- Associated Press - Monday, July 13, 2015

TULSA, Okla. (AP) - A report shows that Oklahoma residents continue to pay some of the highest combined state and local sales taxes in the nation.

The Tax Foundation’s annual report shows that Oklahoma’s average combined sales-tax rate at 8.78 percent is slightly higher than last year’s 8.72 percent.

The state has dropped from fifth to sixth in rankings, after Alabama moved up to fourth. The rankings are calculated by adding state sales taxes to an average of all local sales taxes, the Tulsa World (https://bit.ly/1HYTmAZ ) reported.

But when it comes to other taxes at the state and local level, the Tax Foundation’s previous assessments shows that Oklahoma ranks fairly low.

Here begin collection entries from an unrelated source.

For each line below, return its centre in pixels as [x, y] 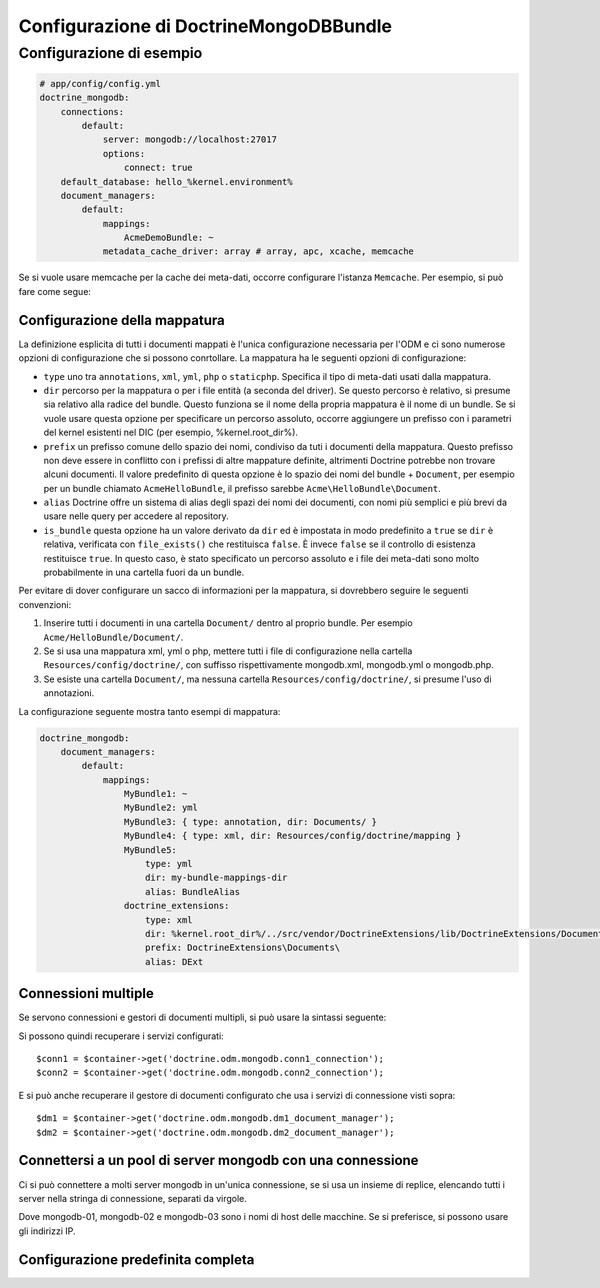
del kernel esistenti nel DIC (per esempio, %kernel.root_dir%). [171, 432]
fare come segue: [55, 291]
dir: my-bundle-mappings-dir [216, 878]
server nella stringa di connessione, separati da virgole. [132, 1198]
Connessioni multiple [86, 993]
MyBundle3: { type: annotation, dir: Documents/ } [250, 821]
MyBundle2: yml [161, 808]
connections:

The organization ranked Oklahoma 38th in total per capita state and local tax collections for 2012, the last year for which data was available.

Oklahoma has since cut its top income tax rate, but experts say reducing the state’s sales tax doesn’t appear to be on lawmaker’s agenda.

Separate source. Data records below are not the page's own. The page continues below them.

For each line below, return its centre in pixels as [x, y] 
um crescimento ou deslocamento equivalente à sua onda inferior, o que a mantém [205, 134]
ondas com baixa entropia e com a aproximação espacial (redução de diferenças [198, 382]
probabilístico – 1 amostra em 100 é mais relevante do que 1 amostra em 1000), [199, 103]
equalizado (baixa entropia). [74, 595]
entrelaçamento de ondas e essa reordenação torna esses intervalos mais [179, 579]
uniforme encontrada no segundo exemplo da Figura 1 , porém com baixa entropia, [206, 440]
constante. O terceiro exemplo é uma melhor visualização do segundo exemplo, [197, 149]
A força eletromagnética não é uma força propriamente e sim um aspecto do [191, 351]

“For politicians, a sales tax is lots of times the only one they’ll consider raising,” said David Blatt of the Oklahoma Policy Institute.

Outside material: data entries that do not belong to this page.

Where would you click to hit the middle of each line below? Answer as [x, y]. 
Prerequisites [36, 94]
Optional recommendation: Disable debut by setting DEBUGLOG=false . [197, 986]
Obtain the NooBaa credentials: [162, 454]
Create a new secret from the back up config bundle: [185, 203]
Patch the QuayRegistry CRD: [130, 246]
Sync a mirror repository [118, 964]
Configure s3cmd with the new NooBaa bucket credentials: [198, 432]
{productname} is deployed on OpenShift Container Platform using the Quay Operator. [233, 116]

Oklahoma is unusually dependent on sales taxes because of moderate-to-low income and excise taxes and because it has some of the lowest property taxes in the United States.

Oklahoma is the only state in which municipal governments, excluding some creative accounting, can’t use property-tax revenues for general operation, making municipalities almost completely dependent on sales taxes.

Another factor is that some policy makers believe that reducing or eliminating the income tax all together would spur economic growth and that sales taxes are fairer and easier to administer.

Jonathan Small of the Oklahoma Council of Public Affairs said that “any tax is a burden, but our state income tax continues to prohibit economic growth for Oklahomans.”

Others like Blatt contend that the sales tax is regressive, meaning that it hits low-income households harder.

“It’s a little disingenuous to say sales taxes affect everyone equally,” Blatt said.